The last step then is to run twisst on the prepared phylogenies.

/* MUTE: python thread conflict - run locally and feed into ressources/plugin
// git 5.18
// run the topology weighting on the  phylogenies
process twisst_run {
   label 'L_G120g40h_run_twisst'
   publishDir "../../2_analysis/twisst/weights/", mode: 'copy'

   input:
   set val( loc ), val( lg ), file( geno ), file( pop ), val( twisst_w ), file( tree ), file( data ) from twisst_prep_ch

   output:
   set val( loc ), val( lg ), val( twisst_w ), file( "*.weights.tsv.gz" ), file( "*.data.tsv" ) into ( twisst_output )

   script:
   """
   module load intel17.0.4 intelmpi17.0.4

   awk '{print \$1"\\t"\$1}' ${pop} | \
   sed 's/\\(...\\)\\(...\\)\$/\\t\\1\\t\\2/g' | \
   cut -f 1,3 | \
   awk '{print \$1"_A\\t"\$2"\\n"\$1"_B\\t"\$2}' > ${loc}.${lg}.twisst_pop.txt

   TWISST_POPS=\$( cut -f 2 ${loc}.${lg}.twisst_pop.txt | sort | uniq | paste -s -d',' | sed 's/,/ -g /g; s/^/-g /' )

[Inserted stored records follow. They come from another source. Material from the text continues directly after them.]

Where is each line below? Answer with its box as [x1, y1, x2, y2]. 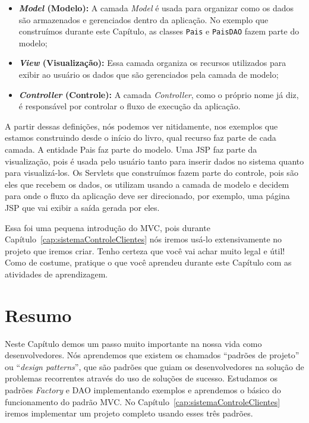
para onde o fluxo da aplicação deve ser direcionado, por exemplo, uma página [5, 190, 290, 202]
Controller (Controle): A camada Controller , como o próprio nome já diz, [18, 88, 299, 100]
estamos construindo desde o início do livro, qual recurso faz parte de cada [5, 131, 276, 144]
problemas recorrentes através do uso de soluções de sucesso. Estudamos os [5, 372, 278, 384]
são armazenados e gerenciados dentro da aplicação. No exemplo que [18, 13, 269, 26]
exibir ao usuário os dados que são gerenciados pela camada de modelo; [18, 68, 279, 81]
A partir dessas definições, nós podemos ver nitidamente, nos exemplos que [5, 119, 278, 132]
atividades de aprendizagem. [5, 267, 108, 280]
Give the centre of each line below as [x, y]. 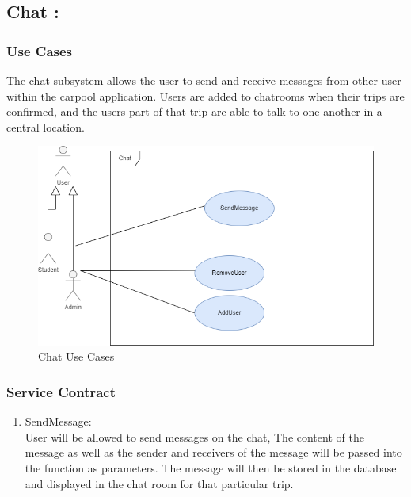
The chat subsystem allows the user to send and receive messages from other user [204, 80]
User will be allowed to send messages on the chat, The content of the [194, 436]
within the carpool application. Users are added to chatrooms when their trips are [205, 96]
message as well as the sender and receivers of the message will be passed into [213, 452]
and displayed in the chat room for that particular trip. [159, 483]
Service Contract [61, 391]
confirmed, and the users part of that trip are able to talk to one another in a [194, 111]
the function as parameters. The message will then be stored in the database [211, 468]
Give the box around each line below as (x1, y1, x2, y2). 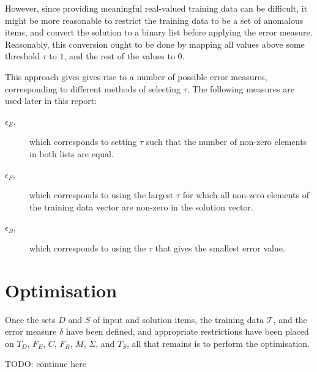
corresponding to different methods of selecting (5, 82, 181, 95)
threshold (5, 50, 40, 62)
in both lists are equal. (29, 147, 114, 160)
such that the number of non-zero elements (146, 135, 307, 148)
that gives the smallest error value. (155, 241, 285, 254)
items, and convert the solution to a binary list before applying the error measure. (5, 26, 313, 39)
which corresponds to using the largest (29, 188, 174, 201)
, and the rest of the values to (64, 50, 175, 62)
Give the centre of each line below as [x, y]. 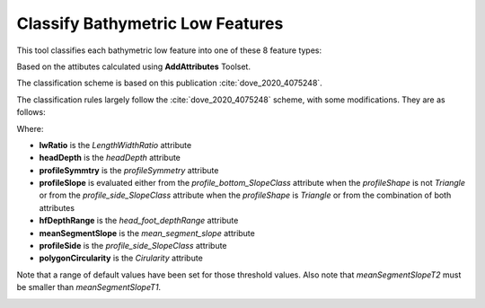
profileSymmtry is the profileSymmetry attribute [129, 170]
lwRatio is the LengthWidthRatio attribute [115, 145]
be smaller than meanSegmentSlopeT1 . [89, 287]
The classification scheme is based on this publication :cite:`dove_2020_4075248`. [169, 83]
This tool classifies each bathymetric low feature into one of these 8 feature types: [169, 50]
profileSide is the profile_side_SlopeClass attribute [133, 246]
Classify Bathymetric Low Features [150, 23]
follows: [31, 112]
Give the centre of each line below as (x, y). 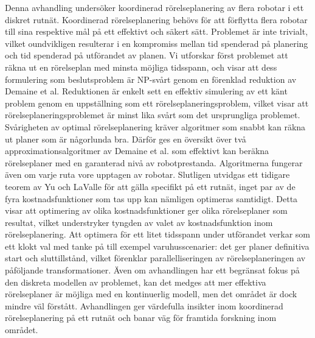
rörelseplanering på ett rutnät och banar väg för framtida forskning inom (141, 318)
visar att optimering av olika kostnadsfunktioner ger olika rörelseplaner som (146, 210)
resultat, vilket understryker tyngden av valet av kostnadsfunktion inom (139, 222)
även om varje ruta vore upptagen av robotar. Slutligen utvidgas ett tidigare (147, 174)
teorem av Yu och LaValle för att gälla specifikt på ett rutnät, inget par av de (150, 186)
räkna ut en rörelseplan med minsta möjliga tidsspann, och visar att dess (141, 67)
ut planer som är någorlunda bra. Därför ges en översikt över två (126, 139)
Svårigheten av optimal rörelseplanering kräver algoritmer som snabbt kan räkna (155, 126)
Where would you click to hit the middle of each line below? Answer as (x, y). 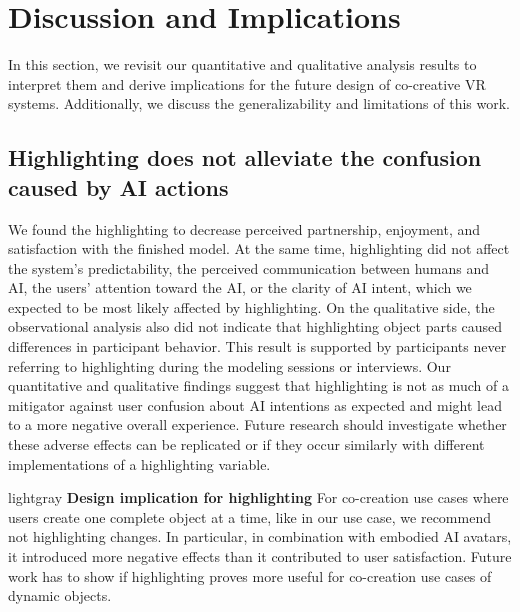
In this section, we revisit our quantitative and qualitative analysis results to (242, 64)
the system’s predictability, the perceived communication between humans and (249, 267)
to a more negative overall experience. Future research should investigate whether (257, 424)
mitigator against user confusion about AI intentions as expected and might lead (255, 404)
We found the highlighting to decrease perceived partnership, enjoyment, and (244, 228)
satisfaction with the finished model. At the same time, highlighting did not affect (259, 248)
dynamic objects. (60, 595)
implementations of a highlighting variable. (139, 463)
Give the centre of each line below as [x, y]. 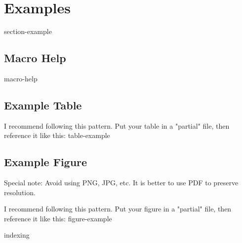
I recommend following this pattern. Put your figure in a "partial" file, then [118, 209]
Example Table [43, 105]
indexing [17, 235]
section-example [28, 31]
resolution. [20, 192]
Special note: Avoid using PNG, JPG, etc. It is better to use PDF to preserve [121, 183]
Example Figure [46, 162]
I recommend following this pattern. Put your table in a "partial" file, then [117, 125]
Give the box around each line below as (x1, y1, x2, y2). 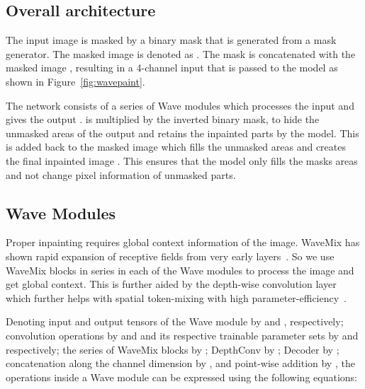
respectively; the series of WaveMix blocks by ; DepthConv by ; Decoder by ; (6, 342, 339, 356)
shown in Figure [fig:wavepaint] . (6, 74, 145, 88)
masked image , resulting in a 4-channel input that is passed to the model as (6, 60, 338, 75)
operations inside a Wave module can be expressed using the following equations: (6, 369, 357, 384)
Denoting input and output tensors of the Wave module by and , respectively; (6, 314, 344, 329)
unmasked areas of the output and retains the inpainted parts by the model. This (6, 125, 359, 140)
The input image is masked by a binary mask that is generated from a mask (6, 33, 337, 47)
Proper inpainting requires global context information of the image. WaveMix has (6, 235, 360, 250)
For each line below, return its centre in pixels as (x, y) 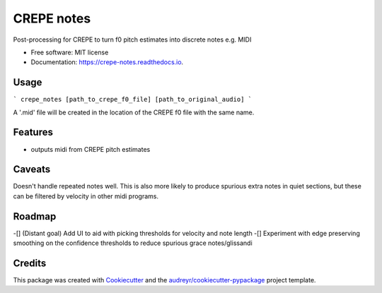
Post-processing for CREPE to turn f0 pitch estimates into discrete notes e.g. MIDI (132, 40)
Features (33, 132)
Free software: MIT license (70, 52)
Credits (30, 263)
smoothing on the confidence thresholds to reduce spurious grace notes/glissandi (133, 243)
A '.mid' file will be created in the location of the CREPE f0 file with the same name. (134, 112)
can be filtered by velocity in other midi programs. (86, 196)
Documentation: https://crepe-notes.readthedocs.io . (107, 62)
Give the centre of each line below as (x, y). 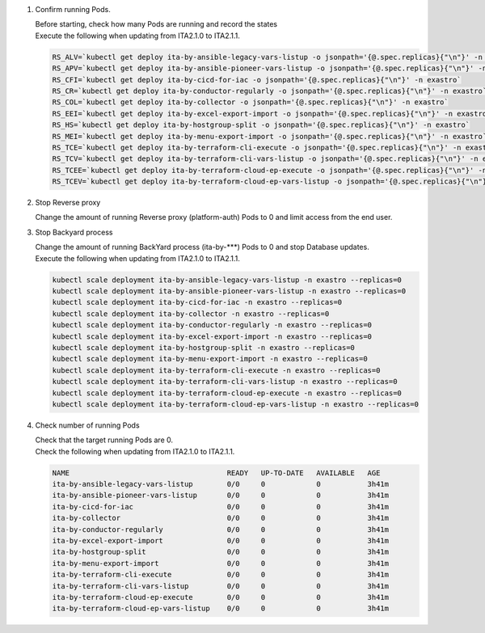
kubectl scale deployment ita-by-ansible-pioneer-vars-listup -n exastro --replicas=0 (229, 291)
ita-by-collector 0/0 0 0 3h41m (221, 518)
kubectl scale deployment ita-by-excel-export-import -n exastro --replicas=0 (212, 336)
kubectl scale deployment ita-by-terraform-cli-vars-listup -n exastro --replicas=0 (225, 382)
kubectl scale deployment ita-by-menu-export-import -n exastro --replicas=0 (210, 359)
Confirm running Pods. (73, 9)
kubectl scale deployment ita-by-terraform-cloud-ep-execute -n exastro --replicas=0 (227, 393)
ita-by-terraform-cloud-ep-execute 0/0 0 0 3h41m (221, 597)
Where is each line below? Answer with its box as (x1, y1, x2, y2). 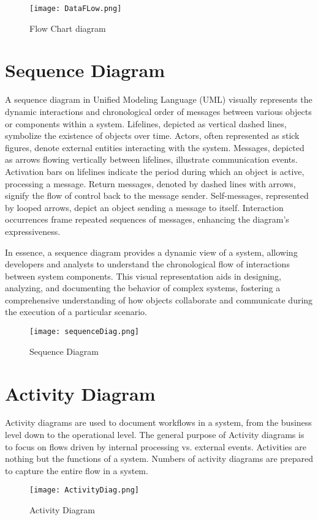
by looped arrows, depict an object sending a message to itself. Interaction (5, 201, 284, 214)
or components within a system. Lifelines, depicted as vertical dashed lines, (5, 117, 287, 130)
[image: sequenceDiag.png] (29, 327, 139, 336)
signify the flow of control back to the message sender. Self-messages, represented (5, 189, 309, 202)
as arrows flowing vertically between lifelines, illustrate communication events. (5, 153, 298, 166)
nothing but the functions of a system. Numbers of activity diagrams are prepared (5, 452, 314, 465)
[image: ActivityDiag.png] (29, 486, 139, 495)
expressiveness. (5, 225, 61, 237)
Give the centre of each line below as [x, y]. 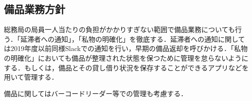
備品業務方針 [35, 9]
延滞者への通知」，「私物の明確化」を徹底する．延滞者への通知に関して [133, 39]
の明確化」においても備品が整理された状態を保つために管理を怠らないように [126, 58]
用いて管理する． [31, 77]
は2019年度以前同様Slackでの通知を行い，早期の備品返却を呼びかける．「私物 [126, 48]
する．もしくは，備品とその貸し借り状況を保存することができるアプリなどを [126, 67]
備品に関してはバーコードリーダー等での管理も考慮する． [96, 93]
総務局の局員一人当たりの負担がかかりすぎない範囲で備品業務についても [119, 29]
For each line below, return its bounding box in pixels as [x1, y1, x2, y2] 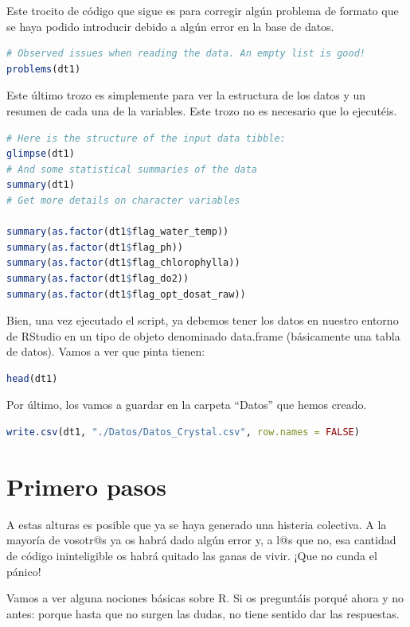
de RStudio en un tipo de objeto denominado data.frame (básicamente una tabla [6, 327, 400, 344]
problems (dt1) [6, 63, 81, 75]
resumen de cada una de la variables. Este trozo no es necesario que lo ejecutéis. [6, 102, 397, 119]
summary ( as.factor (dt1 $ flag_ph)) [6, 241, 183, 253]
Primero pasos [6, 469, 166, 502]
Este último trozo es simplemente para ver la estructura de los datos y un [6, 87, 366, 103]
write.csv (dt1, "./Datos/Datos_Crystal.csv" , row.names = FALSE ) [6, 426, 360, 438]
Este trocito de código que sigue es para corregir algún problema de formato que [6, 2, 399, 18]
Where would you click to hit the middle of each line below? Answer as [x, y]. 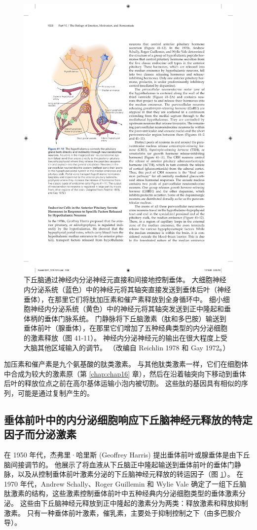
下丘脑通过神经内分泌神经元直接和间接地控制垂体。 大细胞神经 [125, 280]
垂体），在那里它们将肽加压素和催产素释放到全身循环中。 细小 [123, 299]
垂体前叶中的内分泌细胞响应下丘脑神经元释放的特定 [128, 419]
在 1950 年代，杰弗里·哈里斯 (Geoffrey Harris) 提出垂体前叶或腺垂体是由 [120, 455]
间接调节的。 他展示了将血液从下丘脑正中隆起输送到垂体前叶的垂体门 [122, 464]
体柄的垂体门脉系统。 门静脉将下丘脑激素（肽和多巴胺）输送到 [125, 318]
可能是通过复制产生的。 [55, 393]
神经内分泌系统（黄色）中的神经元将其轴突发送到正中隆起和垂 [130, 309]
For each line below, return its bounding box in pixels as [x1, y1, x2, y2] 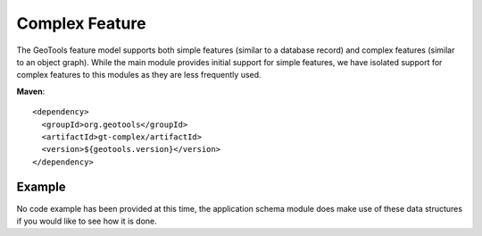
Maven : [16, 86, 46, 97]
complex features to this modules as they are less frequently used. [16, 70, 262, 80]
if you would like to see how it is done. [16, 215, 158, 226]
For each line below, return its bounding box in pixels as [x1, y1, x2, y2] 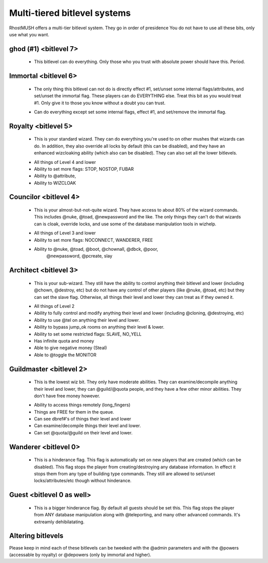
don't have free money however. [34, 393, 100, 399]
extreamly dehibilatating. [34, 519, 85, 525]
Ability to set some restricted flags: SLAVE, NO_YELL [34, 331, 141, 337]
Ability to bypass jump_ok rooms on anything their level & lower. [34, 324, 165, 330]
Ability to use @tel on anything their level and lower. [34, 317, 140, 323]
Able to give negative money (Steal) [34, 345, 107, 351]
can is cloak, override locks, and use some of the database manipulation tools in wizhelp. [34, 221, 217, 227]
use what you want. [9, 31, 50, 37]

   mpirun \$NQSII_MPIOPTS -np 1 \
   python \$SFTWR/twisst/twisst.py \
     --method complete \
     -t ${tree} \
     -T 1 \
     \$TWISST_POPS \
     --groupsFile ${loc}.${lg}.twisst_pop.txt | \
     gzip > ${loc}.${lg}.w${twisst_w}.phyml_bionj.weights.tsv.gz
   """
}
*/

Here, the plug in approach picks up. At this point we have run PhyML locally and deposited the results under $BASE_DIR/ressources/plugin/trees.

To restart, we need to emulate the settings needed for the twisst process.

// git 5.19
// emulate setting
Channel
    .from(50, 200)
    .combine( vcf_loc_twisst )
    .combine( lg_twisst )
    .set{ twisst_modes }

Then, we feed the phylogenies from an external directory into twisst.

// git 5.20
// run the topology weighting on the  phylogenies
process twisst_plugin {
    label 'L_G120g40h_twisst_plugin'
    publishDir "../../2_analysis/twisst/weights/", mode: 'copy'
    tag "${loc}-${lg}-${mode}"

    input:
    set val( mode ), val( loc ), file( vcf ), file( pop ), val( lg ) from twisst_modes

    output:
    set val( loc ), val( lg ), file( "*.weights.tsv.gz" ) into ( twisst_output )

    script:
    """
   module load intel17.0.4 intelmpi17.0.4

   awk '{print \$1"\\t"\$1}' ${pop} | \
   sed 's/\\(...\\)\\(...\\)\$/\\t\\1\\t\\2/g' | \
   cut -f 1,3 | \
   awk '{print \$1"_A\\t"\$2"\\n"\$1"_B\\t"\$2}' > ${loc}.${lg}.twisst_pop.txt

   TWISST_POPS=\$( cut -f 2 ${loc}.${lg}.twisst_pop.txt | sort | uniq | paste -s -d',' | sed 's/,/ -g /g; s/^/-g /' )

   mpirun \$NQSII_MPIOPTS -np 1 \
   python \$SFTWR/twisst/twisst.py \
     --method complete \
     -t \$BASE_DIR/ressources/plugin/trees/${loc}/${loc}.${lg}.w${mode}.phyml_bionj.trees.gz \
     \$TWISST_POPS \
     --groupsFile ${loc}.${lg}.twisst_pop.txt | \
     gzip > ${loc}.${lg}.w${mode}.phyml_bionj.weights.tsv.gz
   """
}

At this step we are done with phylogeny and the topology weighting.